Provided entries:
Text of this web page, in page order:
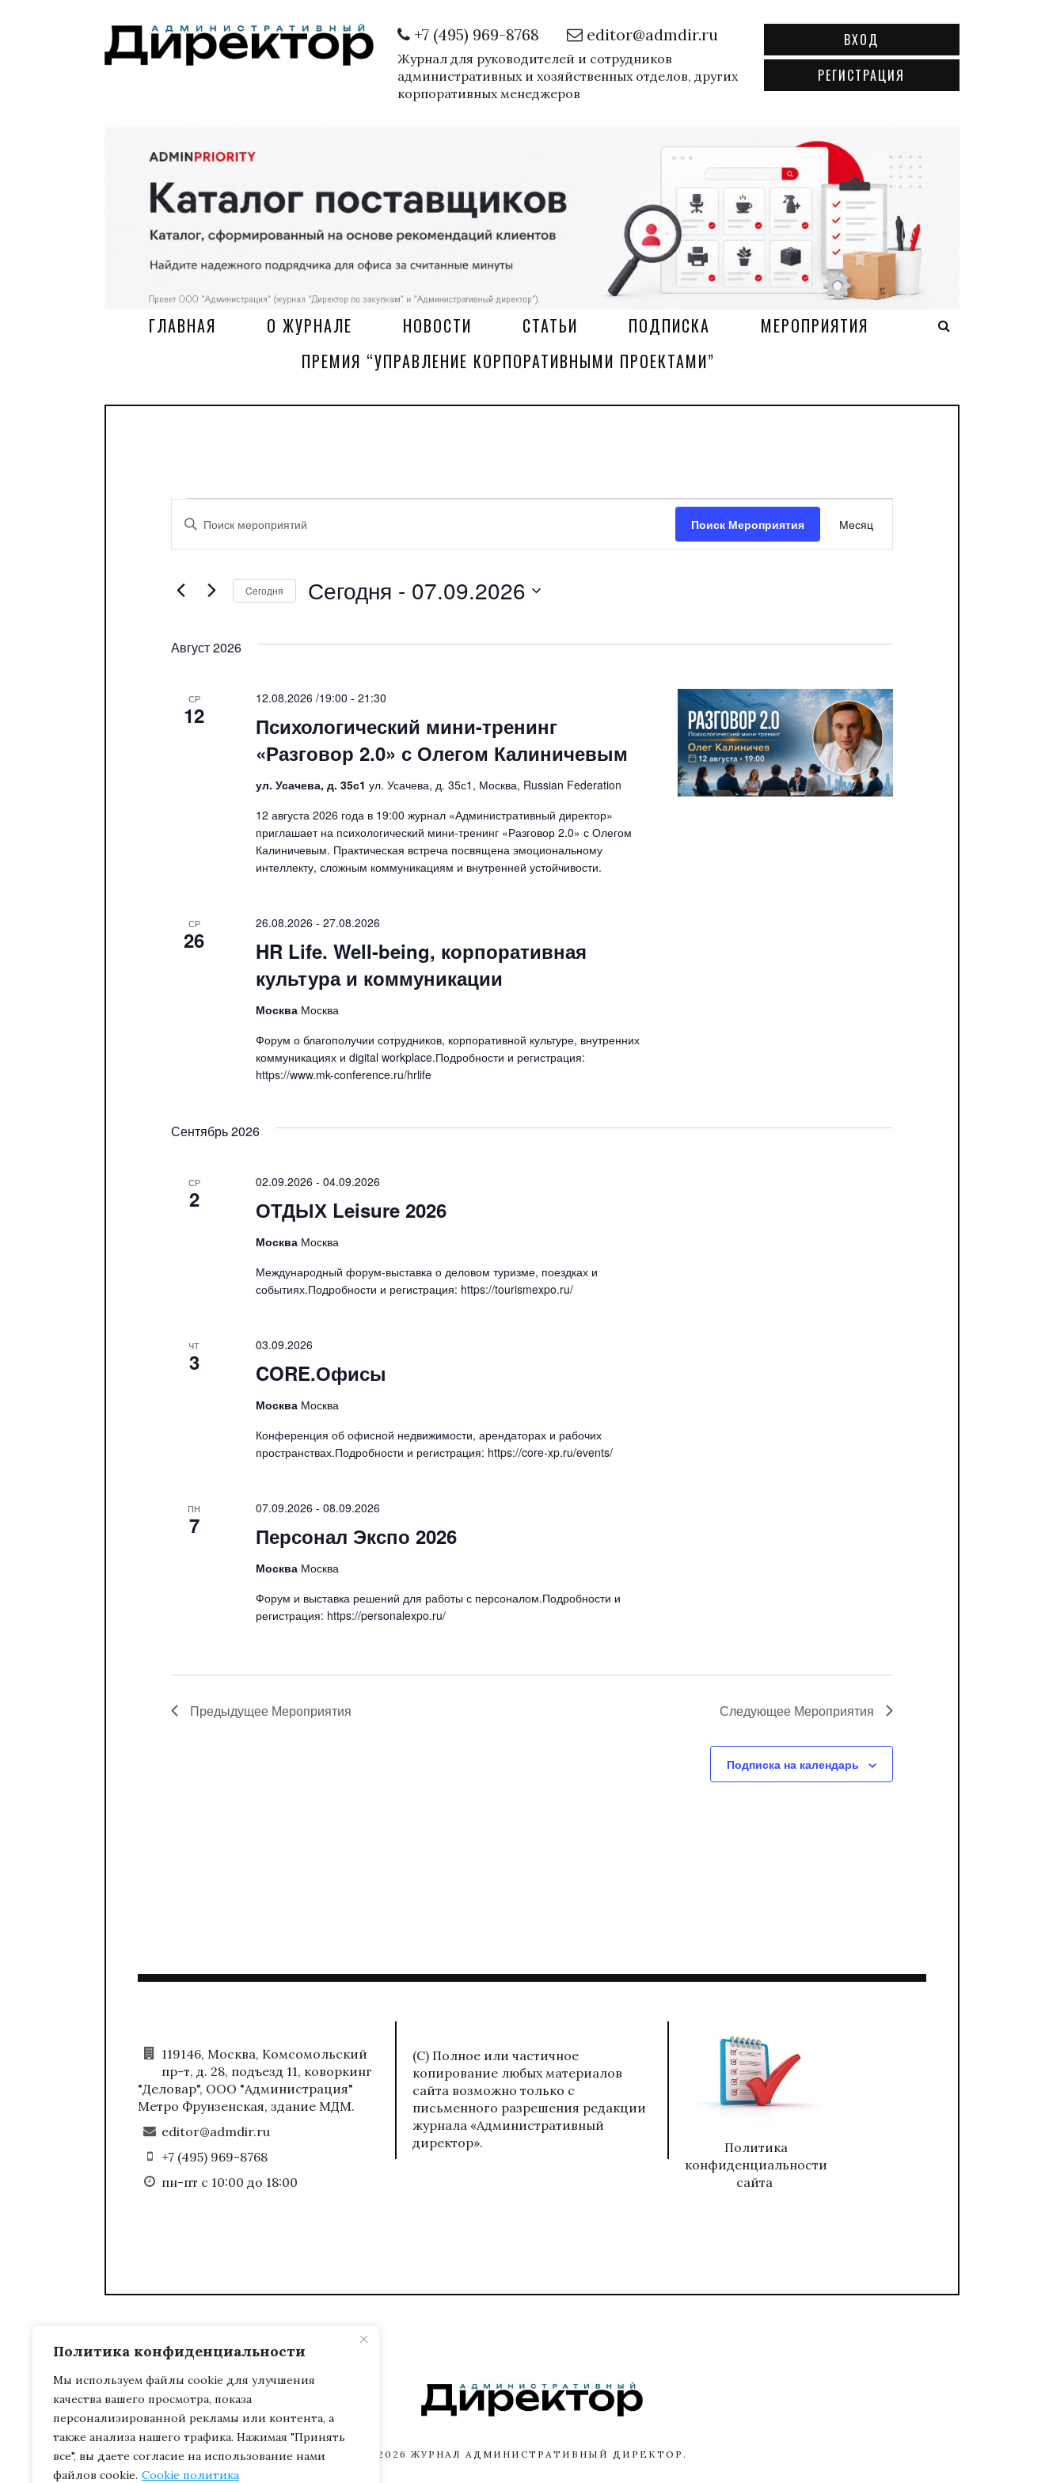
Политика конфиденциальности
Мы используем файлы cookie для улучшения
качества вашего просмотра, показа
персонализированной рекламы или контента, а
также анализа нашего трафика. Нажимая "Принять
все", вы даете согласие на использование нами
файлов cookie. Cookie политика
+7 (495) 969-8768 editor@admdir.ru
Журнал для руководителей и сотрудников
административных и хозяйственных отделов, других
корпоративных менеджеров
ВХОД
РЕГИСТРАЦИЯ
ГЛАВНАЯ О ЖУРНАЛЕ НОВОСТИ СТАТЬИ ПОДПИСКА
МЕРОПРИЯТИЯ
ПРЕМИЯ “УПРАВЛЕНИЕ КОРПОРАТИВНЫМИ ПРОЕКТАМИ”
Мероприятия
Поиск
и
просмотр
Мероприятия
навигации
Введите
ключевое
слово.
Мероприятия
слову.
Поиск Мероприятия
просмотров
Месяц
Cегодня Сегодня - 07.09.2026
Август 2026
СР
12
Психологический мини-тренинг
«Разговор 2.0» с Олегом Калиничевым
12.08.2026 /19:00 - 21:30
ул. Усачева, д. 35с1 ул. Усачева, д. 35с1, Москва, Russian Federation
12 августа 2026 года в 19:00 журнал «Административный директор»
приглашает на психологический мини-тренинг «Разговор 2.0» с Олегом
Калиничевым. Практическая встреча посвящена эмоциональному
интеллекту, сложным коммуникациям и внутренней устойчивости.
СР
26
HR Life. Well-being, корпоративная
культура и коммуникации
26.08.2026 - 27.08.2026
Москва Москва
Форум о благополучии сотрудников, корпоративной культуре, внутренних
коммуникациях и digital workplace.Подробности и регистрация:
https://www.mk-conference.ru/hrlife
Сентябрь 2026
СР
2 ОТДЫХ Leisure 2026
02.09.2026 - 04.09.2026
Москва Москва
Международный форум-выставка о деловом туризме, поездках и
событиях.Подробности и регистрация: https://tourismexpo.ru/
ЧТ
3 CORE.Офисы
03.09.2026
Москва Москва
Конференция об офисной недвижимости, арендаторах и рабочих
пространствах.Подробности и регистрация: https://core-xp.ru/events/
ПН
7 Персонал Экспо 2026
07.09.2026 - 08.09.2026
Москва Москва
Форум и выставка решений для работы с персоналом.Подробности и
регистрация: https://personalexpo.ru/
Предыдущее Мероприятия Следующее Мероприятия
Подписка на календарь
119146, Москва, Комсомольский
пр-т, д. 28, подъезд 11, коворкинг
"Деловар", ООО "Администрация"
Метро Фрунзенская, здание МДМ.
editor@admdir.ru
+7 (495) 969-8768
пн-пт с 10:00 до 18:00
(С) Полное или частичное
копирование любых материалов
сайта возможно только с
письменного разрешения редакции
журнала «Административный
директор».
Политика
конфиденциальности
сайта
2026ЖУРНАЛ АДМИНИСТРАТИВНЫЙ ДИРЕКТОР.
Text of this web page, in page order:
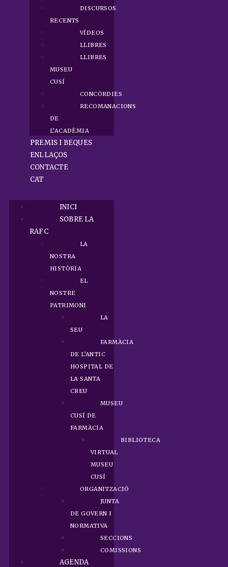
DISCURSOS
RECENTS
VÍDEOS
LLIBRES
LLIBRES
MUSEU
CUSÍ
CONCÒRDIES
RECOMANACIONS
DE
L’ACADÈMIA
PREMIS I BEQUES
ENLLAÇOS
CONTACTE
CAT
INICI
SOBRE LA
RAFC
LA
NOSTRA
HISTÒRIA
EL
NOSTRE
PATRIMONI
LA
SEU
FARMÀCIA
DE L’ANTIC
HOSPITAL DE
LA SANTA
CREU
MUSEU
CUSÍ DE
FARMÀCIA
BIBLIOTECA
VIRTUAL
MUSEU
CUSÍ
ORGANITZACIÓ
JUNTA
DE GOVERN I
NORMATIVA
SECCIONS
COMISSIONS
AGENDA
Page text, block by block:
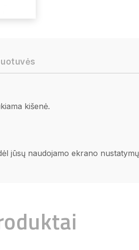
kišenė.
jūsų naudojamo ekrano
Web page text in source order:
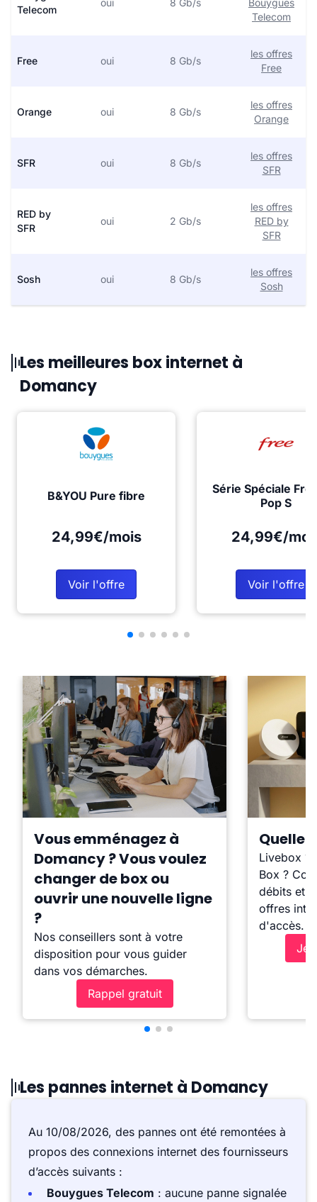
Telecom
oui 8 Gb/s
Bouygues
Telecom
Free oui 8 Gb/s
les offres
Free
Orange oui 8 Gb/s
les offres
Orange
SFR oui 8 Gb/s
les offres
SFR
RED by
SFR
oui 2 Gb/s
les offres
RED by
SFR
Sosh oui 8 Gb/s
les offres
Sosh
Les meilleures box internet à
Domancy
B&YOU Pure fibre
24,99€/mois
Voir l'offre
Série Spéciale
Pop S
24,99€/
Voir l'offre
Vous emménagez à
Domancy ? Vous voulez
changer de box ou
ouvrir une nouvelle ligne
?
Nos conseillers sont à votre
disposition pour vous guider
dans vos démarches.
Rappel gratuit
Quelle
Livebox ?
Box ?
débits et
offres
d'accès.
Je
Les pannes internet à Domancy
Au 10/08/2026, des pannes ont été remontées à
propos des connexions internet des fournisseurs
d’accès suivants :
Bouygues Telecom : aucune panne signalée
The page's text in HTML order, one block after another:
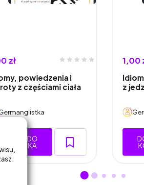
zł
powiedzenia i
z częściami ciała
DODAJ DO
KOSZYKA
1,00
z
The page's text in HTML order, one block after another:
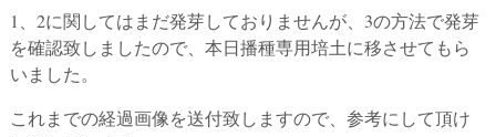
1、2に関してはまだ発芽しておりませんが、3の方法で発芽
を確認致しましたので、本日播種専用培土に移させてもら
いました。
これまでの経過画像を送付致しますので、参考にして頂け
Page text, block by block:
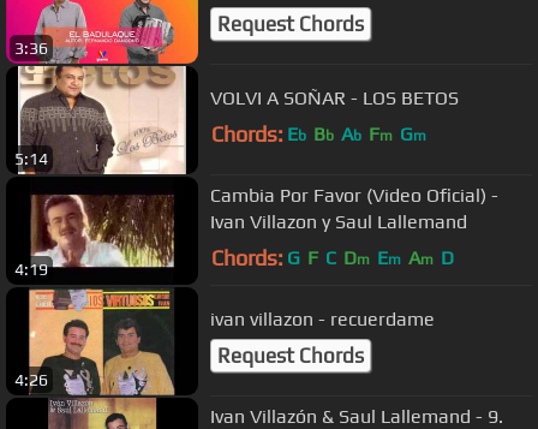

Your task: Every entry above needs to be duplicated exactly, without its images.

Response to the exercise:
Text of this web page, in page order:
Политика конфиденциальности
Мы используем файлы cookie для улучшения
качества вашего просмотра, показа
персонализированной рекламы или контента, а
также анализа нашего трафика. Нажимая "Принять
все", вы даете согласие на использование нами
файлов cookie. Cookie политика
+7 (495) 969-8768 editor@admdir.ru
Журнал для руководителей и сотрудников
административных и хозяйственных отделов, других
корпоративных менеджеров
ВХОД
РЕГИСТРАЦИЯ
ГЛАВНАЯ О ЖУРНАЛЕ НОВОСТИ СТАТЬИ ПОДПИСКА
МЕРОПРИЯТИЯ
ПРЕМИЯ “УПРАВЛЕНИЕ КОРПОРАТИВНЫМИ ПРОЕКТАМИ”
Мероприятия
Поиск
и
просмотр
Мероприятия
навигации
Введите
ключевое
слово.
Мероприятия
слову.
Поиск Мероприятия
просмотров
Месяц
Cегодня Сегодня - 07.09.2026
Август 2026
СР
12
Психологический мини-тренинг
«Разговор 2.0» с Олегом Калиничевым
12.08.2026 /19:00 - 21:30
ул. Усачева, д. 35с1 ул. Усачева, д. 35с1, Москва, Russian Federation
12 августа 2026 года в 19:00 журнал «Административный директор»
приглашает на психологический мини-тренинг «Разговор 2.0» с Олегом
Калиничевым. Практическая встреча посвящена эмоциональному
интеллекту, сложным коммуникациям и внутренней устойчивости.
СР
26
HR Life. Well-being, корпоративная
культура и коммуникации
26.08.2026 - 27.08.2026
Москва Москва
Форум о благополучии сотрудников, корпоративной культуре, внутренних
коммуникациях и digital workplace.Подробности и регистрация:
https://www.mk-conference.ru/hrlife
Сентябрь 2026
СР
2 ОТДЫХ Leisure 2026
02.09.2026 - 04.09.2026
Москва Москва
Международный форум-выставка о деловом туризме, поездках и
событиях.Подробности и регистрация: https://tourismexpo.ru/
ЧТ
3 CORE.Офисы
03.09.2026
Москва Москва
Конференция об офисной недвижимости, арендаторах и рабочих
пространствах.Подробности и регистрация: https://core-xp.ru/events/
ПН
7 Персонал Экспо 2026
07.09.2026 - 08.09.2026
Москва Москва
Форум и выставка решений для работы с персоналом.Подробности и
регистрация: https://personalexpo.ru/
Предыдущее Мероприятия Следующее Мероприятия
Подписка на календарь
119146, Москва, Комсомольский
пр-т, д. 28, подъезд 11, коворкинг
"Деловар", ООО "Администрация"
Метро Фрунзенская, здание МДМ.
editor@admdir.ru
+7 (495) 969-8768
пн-пт с 10:00 до 18:00
(С) Полное или частичное
копирование любых материалов
сайта возможно только с
письменного разрешения редакции
журнала «Административный
директор».
Политика
конфиденциальности
сайта
2026ЖУРНАЛ АДМИНИСТРАТИВНЫЙ ДИРЕКТОР.
Text of this web page, in page order:
DISCURSOS
RECENTS
VÍDEOS
LLIBRES
LLIBRES
MUSEU
CUSÍ
CONCÒRDIES
RECOMANACIONS
DE
L’ACADÈMIA
PREMIS I BEQUES
ENLLAÇOS
CONTACTE
CAT
INICI
SOBRE LA
RAFC
LA
NOSTRA
HISTÒRIA
EL
NOSTRE
PATRIMONI
LA
SEU
FARMÀCIA
DE L’ANTIC
HOSPITAL DE
LA SANTA
CREU
MUSEU
CUSÍ DE
FARMÀCIA
BIBLIOTECA
VIRTUAL
MUSEU
CUSÍ
ORGANITZACIÓ
JUNTA
DE GOVERN I
NORMATIVA
SECCIONS
COMISSIONS
AGENDA
Page text, block by block:
kišenė.
jūsų naudojamo ekrano
Web page text in source order:
Telecom
oui 8 Gb/s
Bouygues
Telecom
Free oui 8 Gb/s
les offres
Free
Orange oui 8 Gb/s
les offres
Orange
SFR oui 8 Gb/s
les offres
SFR
RED by
SFR
oui 2 Gb/s
les offres
RED by
SFR
Sosh oui 8 Gb/s
les offres
Sosh
Les meilleures box internet à
Domancy
B&YOU Pure fibre
24,99€/mois
Voir l'offre
Série Spéciale
Pop S
24,99€/
Voir l'offre
Vous emménagez à
Domancy ? Vous voulez
changer de box ou
ouvrir une nouvelle ligne
?
Nos conseillers sont à votre
disposition pour vous guider
dans vos démarches.
Rappel gratuit
Quelle
Livebox ?
Box ?
débits et
offres
d'accès.
Je
Les pannes internet à Domancy
Au 10/08/2026, des pannes ont été remontées à
propos des connexions internet des fournisseurs
d’accès suivants :
Bouygues Telecom : aucune panne signalée
The page's text in HTML order, one block after another:
zł
powiedzenia i
z częściami ciała
DODAJ DO
KOSZYKA
1,00
z
The page's text in HTML order, one block after another:
1、2に関してはまだ発芽しておりませんが、3の方法で発芽
を確認致しましたので、本日播種専用培土に移させてもら
いました。
これまでの経過画像を送付致しますので、参考にして頂け
Page text, block by block:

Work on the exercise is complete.